The birth took too long. Three other fathers came and went, and occasionally a nurse appeared to say that things were not progressing well, the baby would not ‘descend.’ (Through his anxiety: the image of a tiny baby at the top of some stairs, a crowd of people in hospital whites at the bottom trying to coax it down.) In the end, Dora was cut open, which she said afterwards had been a relief—the drugs let her sleep. It seemed unfathomable—a human inside a human, the expectation that you could exit any other way but through a bloody, gaping wound. The preposterous physics of it all! Two days later, the incision was still oozing. An anxious nurse called for the surgeon. Evisceration. Bowels protruding from muscle just beneath the skin. They said she would have died had they not caught it quickly. Died? A hundred years ago maybe, but not now. Surely not now.
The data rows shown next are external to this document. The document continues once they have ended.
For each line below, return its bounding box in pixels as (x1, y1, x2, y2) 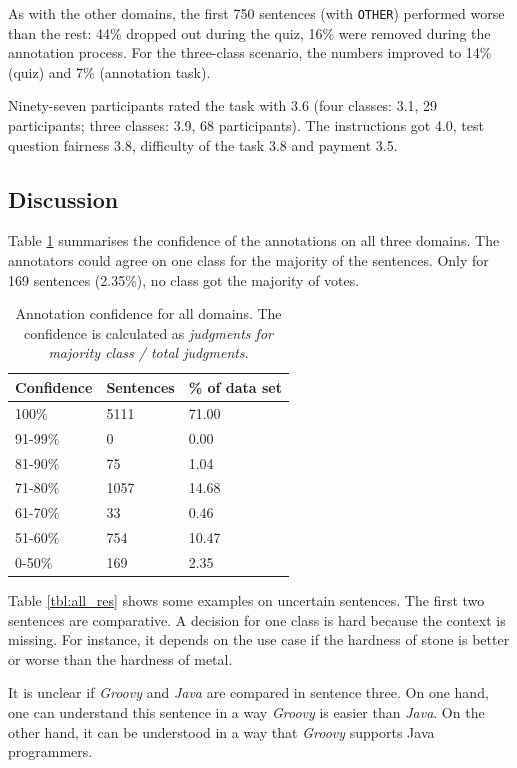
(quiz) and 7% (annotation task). (8, 61, 211, 82)
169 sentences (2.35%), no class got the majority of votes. (8, 269, 360, 290)
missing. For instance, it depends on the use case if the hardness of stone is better (8, 629, 510, 650)
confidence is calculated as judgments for (24, 322, 273, 343)
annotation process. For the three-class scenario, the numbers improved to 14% (8, 42, 492, 63)
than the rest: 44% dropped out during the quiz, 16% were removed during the (8, 22, 491, 43)
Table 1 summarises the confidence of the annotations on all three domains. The (8, 230, 500, 251)
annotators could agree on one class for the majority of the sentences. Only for (8, 250, 489, 271)
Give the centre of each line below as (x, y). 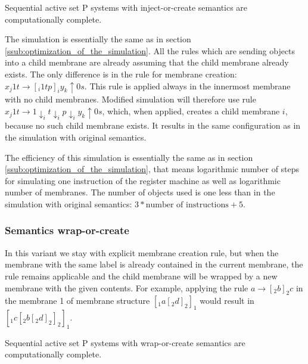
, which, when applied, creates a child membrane (191, 111)
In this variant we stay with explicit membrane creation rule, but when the (142, 252)
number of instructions (187, 205)
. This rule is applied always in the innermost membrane (187, 85)
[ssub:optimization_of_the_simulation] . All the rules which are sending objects (150, 50)
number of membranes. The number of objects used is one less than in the (140, 192)
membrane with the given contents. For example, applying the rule (127, 287)
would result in (227, 301)
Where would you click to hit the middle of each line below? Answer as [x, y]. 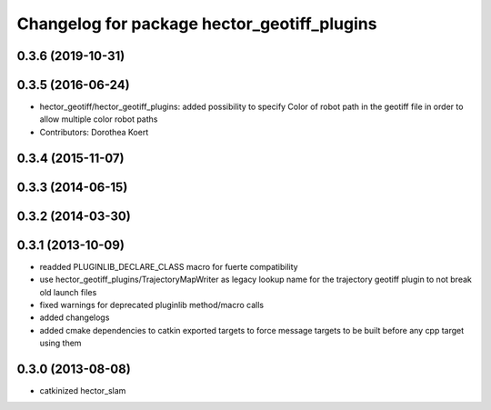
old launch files [68, 292]
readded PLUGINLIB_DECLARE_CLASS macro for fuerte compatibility [169, 266]
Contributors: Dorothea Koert [94, 132]
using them [60, 343]
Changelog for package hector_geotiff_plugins [197, 24]
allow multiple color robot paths [99, 119]
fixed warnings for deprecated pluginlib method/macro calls [151, 305]
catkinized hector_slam [83, 391]
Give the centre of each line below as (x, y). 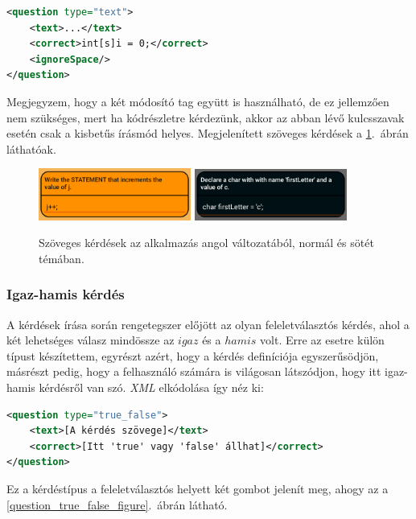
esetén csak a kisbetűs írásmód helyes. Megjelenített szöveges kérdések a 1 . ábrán (208, 133)
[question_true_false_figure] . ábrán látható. (117, 504)
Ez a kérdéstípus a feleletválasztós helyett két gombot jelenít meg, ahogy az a (198, 488)
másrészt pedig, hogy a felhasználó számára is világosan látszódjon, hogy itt (194, 371)
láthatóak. (31, 148)
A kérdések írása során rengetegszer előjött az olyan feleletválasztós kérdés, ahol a (208, 324)
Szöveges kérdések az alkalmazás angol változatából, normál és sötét (206, 243)
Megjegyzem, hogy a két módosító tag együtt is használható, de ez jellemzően (198, 101)
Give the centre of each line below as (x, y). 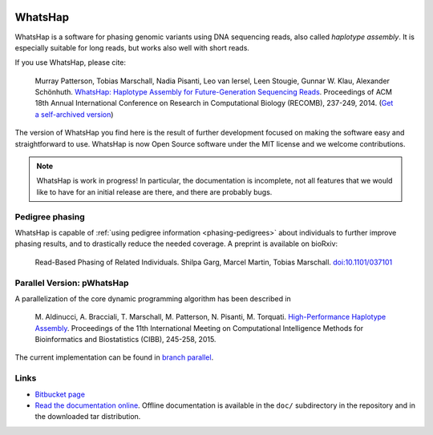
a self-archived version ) (74, 114)
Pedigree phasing (50, 216)
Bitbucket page (60, 394)
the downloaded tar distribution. (88, 417)
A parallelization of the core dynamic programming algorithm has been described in (153, 298)
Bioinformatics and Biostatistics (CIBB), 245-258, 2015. (125, 340)
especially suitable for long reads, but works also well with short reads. (132, 47)
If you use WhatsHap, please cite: (71, 62)
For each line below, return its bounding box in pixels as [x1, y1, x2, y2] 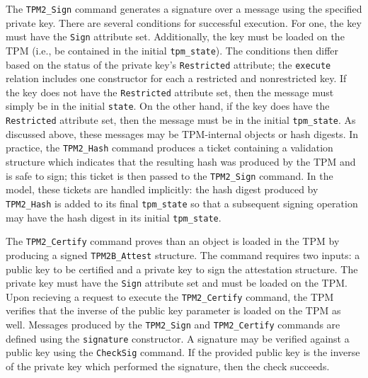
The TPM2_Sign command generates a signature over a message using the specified [6, 1, 362, 16]
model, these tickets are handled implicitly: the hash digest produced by [6, 182, 318, 197]
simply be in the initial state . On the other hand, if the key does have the [6, 98, 330, 113]
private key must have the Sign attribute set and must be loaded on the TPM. [6, 275, 347, 290]
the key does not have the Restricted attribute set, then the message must [6, 84, 334, 99]
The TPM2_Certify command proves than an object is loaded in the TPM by [6, 234, 340, 248]
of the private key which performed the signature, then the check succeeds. [6, 358, 330, 373]
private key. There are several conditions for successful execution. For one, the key [6, 15, 362, 30]
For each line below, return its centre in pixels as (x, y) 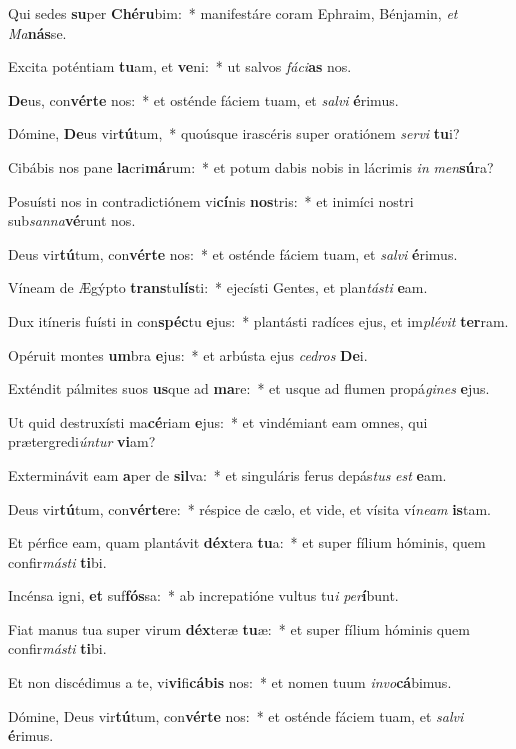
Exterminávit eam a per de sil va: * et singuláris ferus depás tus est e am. (227, 474)
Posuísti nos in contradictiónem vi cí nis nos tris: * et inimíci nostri (211, 200)
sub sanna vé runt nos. (72, 220)
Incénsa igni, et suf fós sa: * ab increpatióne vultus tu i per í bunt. (203, 595)
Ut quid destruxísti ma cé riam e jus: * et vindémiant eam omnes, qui (218, 421)
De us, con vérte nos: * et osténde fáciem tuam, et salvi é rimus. (203, 99)
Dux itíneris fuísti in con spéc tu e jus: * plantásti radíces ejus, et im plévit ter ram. (258, 320)
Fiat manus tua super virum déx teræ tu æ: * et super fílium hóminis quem (239, 628)

He’d never been so afraid as when they wheeled her back into the operating room. But the rupture was tidily repaired and once she was out of recovery, she held their sleeping baby for a full half-hour. Even through the subsequent infection, she only cried when she thought he wasn’t looking. She kept saying it was all worth it. A few months after Luiza was born, he had to leave them both to go to war.